For good performance, VASP requires highly optimised BLAS routines. This package can be retrieved from many public domain servers, for instance ftp.netlib.org. Most machine suppliers also offer optimised BLAS packages. BLAS routines are for instance part of the following libraries:
libessl (on IBM) libcxml (on DEC ALPHA) libblas (available from SGI) libmkl (available from INTEL) libgoto (P4/Athlon http://www.cs.utexas.edu/users/kgoto/signup_first.html)These packages reach peak performance on most machines (up to 6 Gflops). Whenever possible one should obtain these routines from the manufacturer of the machine. As an alternative, one can install the public domain versions but this might slow down VASP by a factor of 1.5 to 2 for very large systems.
If possible, an optimised LAPACK should also be installed, although this is less important for good performance. All required LAPACK routines are also available in the files vasp.lib/lapack_double.f. If optimised LAPACK routines are not available, it is often possible to improve performance slightly by specifying -DNOZTRMM (see section 3.5.4) in the makefile. The can be determined, using a large test system (for instance bench.Hg.tar) and running with IALGO=-1 specified in the INCAR file. The only timing influenced is ORTHCH.
Of considerable importance is in addition the performance of the FFT routines. VASP is supplied with routines written and optimised by J. Furthmüller (it is a version of Schwarztrauber's multiple sequence FFT, supporting radices 2,3,4,5 and 7). On most machines these routines outperform the manufacturer supplied routines (for instance CRAY C90, SGI, DEC). It is possible to optimise these routines by supplying an additional flag to the pre-compiler
-DCACHE_SIZE=XXXXXThe following values resulted in optimal performance:
IBM -DCACHE_SIZE=32768 T3D -DCACHE_SIZE=8000 DEC ev5 -DCACHE_SIZE=8000 LINUX -DCACHE_SIZE=16000CACHE_SIZE=0 has a special meaning. It performs the FFT's in x and y direction plane by plane, increasing the cache consistency on some machines. So it is worthwhile trying this setting as well. After changing CACHE_SIZE in the makefile fft3dfurth must be touched
touch fft3dfurth.Fand vasp recompiled.
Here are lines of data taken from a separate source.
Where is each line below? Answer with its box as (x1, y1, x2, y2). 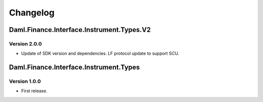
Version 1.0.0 (9, 78, 41, 85)
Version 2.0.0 (9, 40, 42, 47)
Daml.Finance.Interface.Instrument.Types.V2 (9, 26, 151, 34)
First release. (21, 88, 48, 94)
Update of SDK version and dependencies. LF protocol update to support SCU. (21, 51, 180, 57)
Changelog (9, 7, 55, 18)
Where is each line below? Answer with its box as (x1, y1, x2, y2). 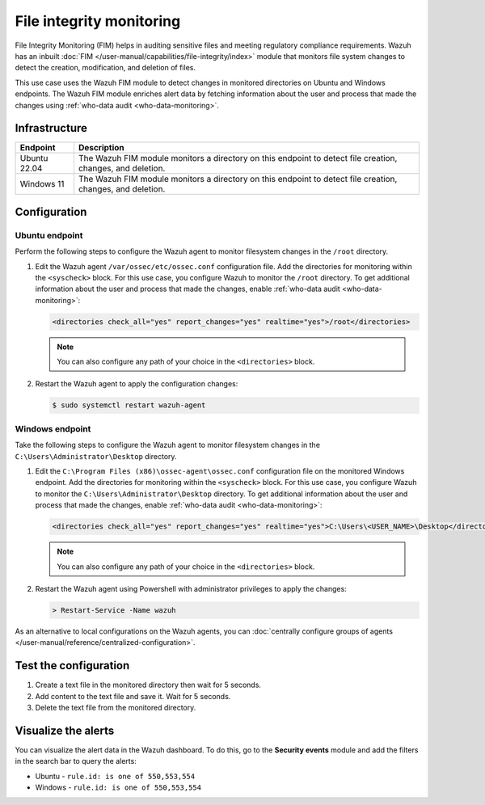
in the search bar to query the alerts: (15, 757, 137, 766)
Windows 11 (19, 179, 65, 190)
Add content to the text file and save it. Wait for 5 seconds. (35, 691, 231, 701)
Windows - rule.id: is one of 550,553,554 (35, 782, 202, 792)
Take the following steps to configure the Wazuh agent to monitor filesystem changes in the (15, 440, 321, 450)
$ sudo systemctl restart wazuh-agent (52, 401, 206, 410)
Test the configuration (15, 659, 130, 672)
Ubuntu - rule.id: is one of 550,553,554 (35, 771, 196, 781)
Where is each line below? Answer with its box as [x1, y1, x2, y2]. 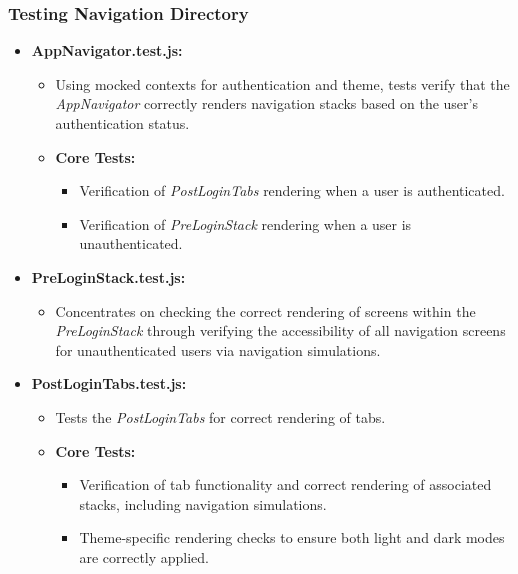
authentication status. [55, 113, 190, 133]
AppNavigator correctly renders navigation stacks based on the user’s [55, 93, 478, 114]
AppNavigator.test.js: [31, 40, 183, 61]
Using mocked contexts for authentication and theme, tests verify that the [55, 73, 510, 94]
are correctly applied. [79, 546, 210, 567]
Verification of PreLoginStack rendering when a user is [79, 213, 412, 234]
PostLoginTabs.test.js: [31, 373, 187, 394]
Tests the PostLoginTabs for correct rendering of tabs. [55, 406, 386, 427]
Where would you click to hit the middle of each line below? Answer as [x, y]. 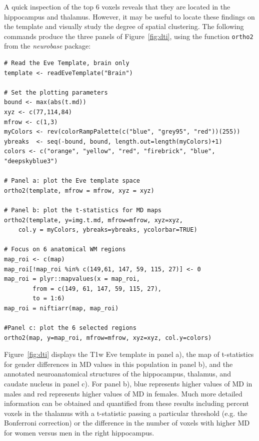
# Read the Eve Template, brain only [67, 63]
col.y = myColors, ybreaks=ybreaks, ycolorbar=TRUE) [108, 230]
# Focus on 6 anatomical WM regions [65, 250]
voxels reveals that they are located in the [166, 7]
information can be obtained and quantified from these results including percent [127, 403]
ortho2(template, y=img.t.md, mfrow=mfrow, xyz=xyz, [93, 220]
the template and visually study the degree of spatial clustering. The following [124, 26]
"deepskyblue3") [31, 161]
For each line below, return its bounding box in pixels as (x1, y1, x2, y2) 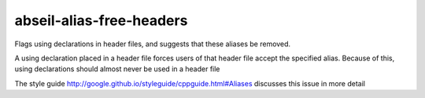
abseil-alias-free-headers (14, 12, 188, 29)
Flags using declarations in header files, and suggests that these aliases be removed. (14, 39, 291, 49)
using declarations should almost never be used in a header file (14, 64, 220, 74)
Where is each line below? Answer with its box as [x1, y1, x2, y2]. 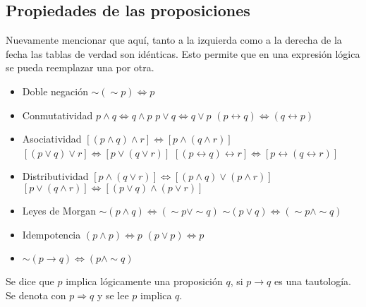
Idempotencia [22, 227, 81, 241]
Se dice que [6, 274, 54, 289]
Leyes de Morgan [22, 203, 96, 217]
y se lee [97, 287, 129, 302]
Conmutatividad [22, 107, 93, 122]
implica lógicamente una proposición [66, 274, 223, 289]
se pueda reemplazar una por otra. [6, 60, 154, 75]
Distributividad [22, 169, 89, 183]
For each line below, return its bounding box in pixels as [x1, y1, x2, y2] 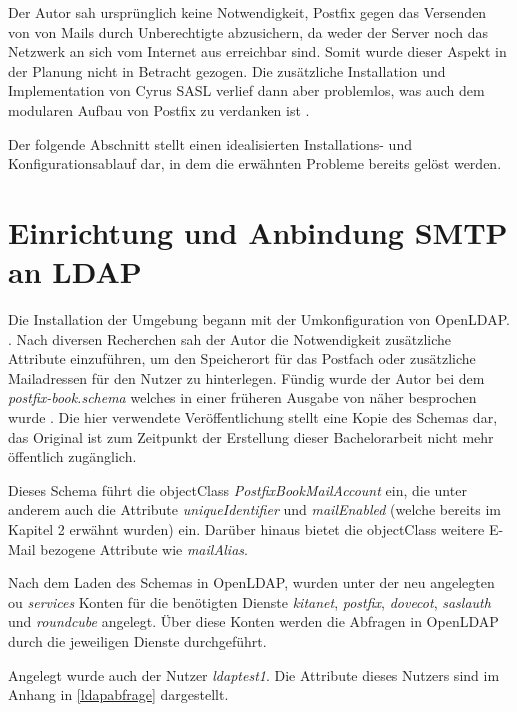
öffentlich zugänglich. [8, 446, 137, 467]
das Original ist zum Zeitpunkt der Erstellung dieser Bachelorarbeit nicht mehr [8, 426, 494, 447]
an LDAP [8, 251, 142, 292]
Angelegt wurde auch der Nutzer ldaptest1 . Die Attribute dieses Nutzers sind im [8, 664, 500, 685]
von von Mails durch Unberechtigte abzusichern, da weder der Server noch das [8, 21, 489, 42]
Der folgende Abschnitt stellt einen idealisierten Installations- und [8, 133, 412, 154]
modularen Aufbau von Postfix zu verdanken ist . [8, 99, 310, 120]
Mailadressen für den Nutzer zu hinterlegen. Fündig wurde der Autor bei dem [8, 367, 485, 388]
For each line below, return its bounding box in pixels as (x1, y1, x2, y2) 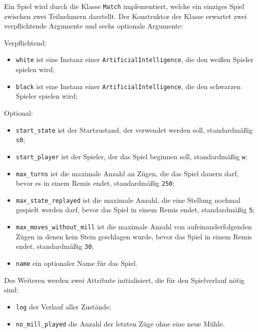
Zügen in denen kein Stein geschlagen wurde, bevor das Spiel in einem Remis (16, 231, 252, 241)
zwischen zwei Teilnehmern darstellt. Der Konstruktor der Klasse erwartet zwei (4, 11, 247, 21)
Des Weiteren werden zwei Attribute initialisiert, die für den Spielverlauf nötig (4, 274, 245, 285)
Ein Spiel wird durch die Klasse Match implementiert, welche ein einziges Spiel (4, 1, 244, 11)
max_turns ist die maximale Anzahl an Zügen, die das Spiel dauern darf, (16, 168, 239, 178)
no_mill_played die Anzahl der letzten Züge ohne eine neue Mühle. (16, 318, 225, 328)
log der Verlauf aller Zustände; (16, 301, 111, 311)
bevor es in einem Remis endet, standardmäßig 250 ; (16, 178, 175, 188)
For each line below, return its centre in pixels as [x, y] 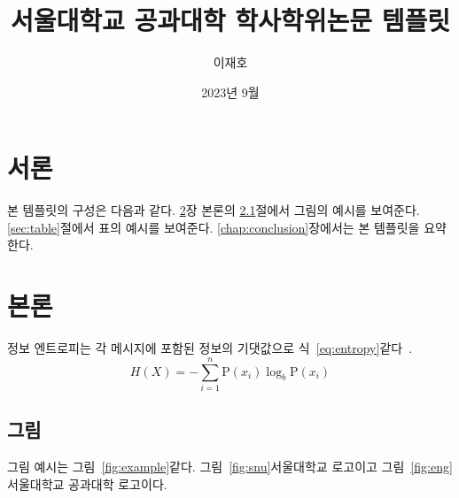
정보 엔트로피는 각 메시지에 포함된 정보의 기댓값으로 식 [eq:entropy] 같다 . [210, 348]
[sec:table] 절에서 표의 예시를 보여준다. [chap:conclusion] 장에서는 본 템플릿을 [214, 227]
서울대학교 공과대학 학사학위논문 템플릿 [230, 20]
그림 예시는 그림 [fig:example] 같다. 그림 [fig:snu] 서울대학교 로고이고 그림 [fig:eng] [230, 467]
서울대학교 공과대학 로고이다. [87, 483]
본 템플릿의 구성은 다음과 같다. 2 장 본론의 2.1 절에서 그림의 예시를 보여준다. [214, 210]
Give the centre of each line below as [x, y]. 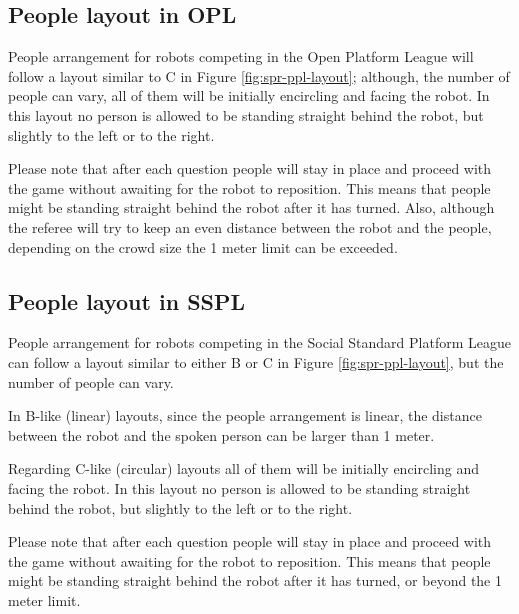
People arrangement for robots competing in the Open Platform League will [241, 56]
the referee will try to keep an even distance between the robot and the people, [250, 226]
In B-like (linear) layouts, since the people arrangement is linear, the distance [245, 415]
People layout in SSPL [127, 300]
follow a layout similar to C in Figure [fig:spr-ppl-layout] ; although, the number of [259, 75]
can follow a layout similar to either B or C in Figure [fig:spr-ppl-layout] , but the [256, 361]
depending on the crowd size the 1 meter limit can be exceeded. [203, 246]
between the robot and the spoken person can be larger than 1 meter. [221, 434]
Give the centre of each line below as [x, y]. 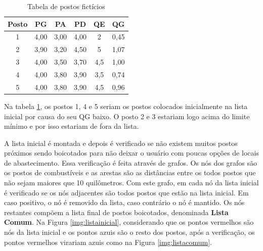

On vector computers CACHE_SIZE should be set to 0. It is also worthwhile increasing the optimisation level for these routines (but in our tests we have never found a significant performance improvement).
There are a few other routines which might benefit from higher optimisation: Most important are nonl.F and nonlr.F. Tests for these routines can be done with bench.Hg.tar and IALGO=-1. For LREAL=.TRUE. the timings for RPRO and RACC (nonlr.F) are affected, whereas for LREAL=.FALSE. the timings for VNLACC and PROJ (nonl.F) are affected. In particular, one can try to set -Davoidalloc in the makefile (see Sec. 3.5.12). In this case ALLOCATE and DEALLOCATE sequencies are avoided in some performance sensitive areas. Notably under LINUX, ALLOCATE and DEALLOCATE is slow, and hence avoiding it, improves the performance of nonlr.F by roughly 10% (presently this option is selected on all Linux platforms).